М. Н. Эпштейном реализован жанр философствования, пожалуй, еще более радикально фрагментарный, чем паремиологический, и при этом чрезвычайно репрезентативный, концептуально целостный и связный. Но – не сводящий все к неким исходным понятиям (как в гегелевской «Энциклопедии философских наук»), а порождающий возможности новых смыслообразований. Это философствование словами, терминами как квинтэссенцией осмысления и смыслообразования, причем сведенными в систему. Речь идет о словаре принципиально нового типа.
Во-первых, обычно словари, энциклопедии содержат термины, которые уже употребляются в обыденном или профессиональном дискурсе. В словарях эта практика употребления закрепляется. В
Словарь задуман не только как справочное пособие, но и как форма выдвижения и обоснования новых идей в основных областях гуманитарных наук. Весь словарь в целом – это своего рода нарратив, переходящий в перформатив. Последний, как известно, отличается от констатирующих описаний тем, что осуществляет то, о чем сообщает, самим фактом высказывания. Такие высказывания, как «обещаю» или «договорились», сами вводят в действие то, о чем говорят. Аналогично и проективный словарь, сообщая о предлагаемых терминах и их содержании, самим фактом сообщения стремится ввести их в интеллектуальные практики. В этом плане проективный словарь – своеобразный перформативный жест, поступок в сфере языка и культуры.
В этой связи, во-вторых, словари (тем более дисциплинарные, не говоря об энциклопедических) обычно являются итогом коллективной работы, обеспечивающей максимально возможную полноту содержания. В данном случае словарь акцентированно и демонстративно авторский, причем в двойном смысле: все статьи в нем написаны одним автором и большинство концептов и терминов в этом словаре принадлежит ему же. Словарь не только проективный, но и буквально – персонологический, поскольку автор статей выступает как мыслящая персона, делящаяся собственными терминами и понятиями, а не описывает и не систематизирует введенное другими авторами. Автор буквально следует взятой в качестве эпиграфа максиме Вольтера – он поглощен задачей отчитаться в алфавитном порядке перед самим собой за все, что он думает об «этом и том мире».
И такая персонологичность – тоже достаточно философична. Терминообразование всегда играло особую роль в философии, которая занята поиском таких понятий и терминов, которые освобождают мысль от плена повседневного языка и предрассудков здравого смысла. Мышление невозможно без своего языкового выражения, а творчески мыслить – значит заново создавать язык, очищенный от обыденных значений, автоматизмов здравого смысла, остраняющий их. При этом философ может пользоваться словами, уже существующими в языке, придавая им новый фундаментальный смысл, то есть творя не столько лексические, сколько семантические неологизмы. «Идея» Платона, «вещь-в-себе» И. Канта, «диалектика», «отрицание» и «снятие» Г. В. Ф. Гегеля, «позитивизм» О. Конта, «сверхчеловек» Ф. Ницше, «интенциональность» и «эпохе» Э. Гуссерля, «здесь-бытие» и «временение» М. Хайдеггера, «многоголосие», «участность», «вненаходимость», «не-алиби-в-бытии» М. М. Бахтина, «различание» Ж. Деррида – именно в таких новых словах (новых по своему составу или только по смыслу) интегрируется целая новая система мышления, делая это осмысление по-настоящему интересным.

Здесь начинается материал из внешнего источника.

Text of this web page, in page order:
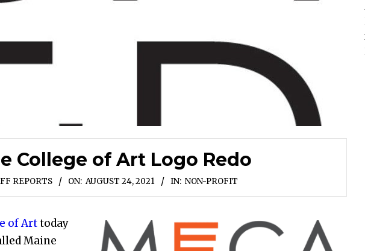
College of Art Logo Redo
REPORTS ON: AUGUST 24, 2021 IN: NON-PROFIT
of Arttoday
Maine

Кстати об «интересном». Я. Э. Голосовкер, посвятивший ему одноименный трактат[32], писал, что интересным может быть только отклонение от нормы, от скучного привычного, удивление ему. Но за паузой удивления, необходимой для замедления восприятия и концентрации внимания на интересном, должен следовать новый монтаж остраненных смыслов. Эпштейновская однословная наррация порождает интересное, играя зачастую частями слова, что позволяет одновременно не только остранять, но и строить новые смысловые конструкции. А формат словарной статьи позволяет расширять смыслопорождающую наррацию, погружая словоупотребление в контекстуальные фреймы.
Придумывание экзотических словечек не являлось самоцелью для автора словаря. Главное даже не в самих терминах – они являются поводом для рассуждений, порождения нового дискурса. Словарь представляет собой именно опыт гипотетического дискурса, так сказать, рассеивания тех понятий-семян, которые могут дать всходы в новой генерации тематизаций, концептуализаций и операционализаций. Можно воспользоваться метафорой В. В. Розанова и говорить об «эмбрионах»[33] новых мыслей и концептов. Такое сравнение в большей степени соответствует концептивистской установке идеологии словаря, к которой еще вернемся.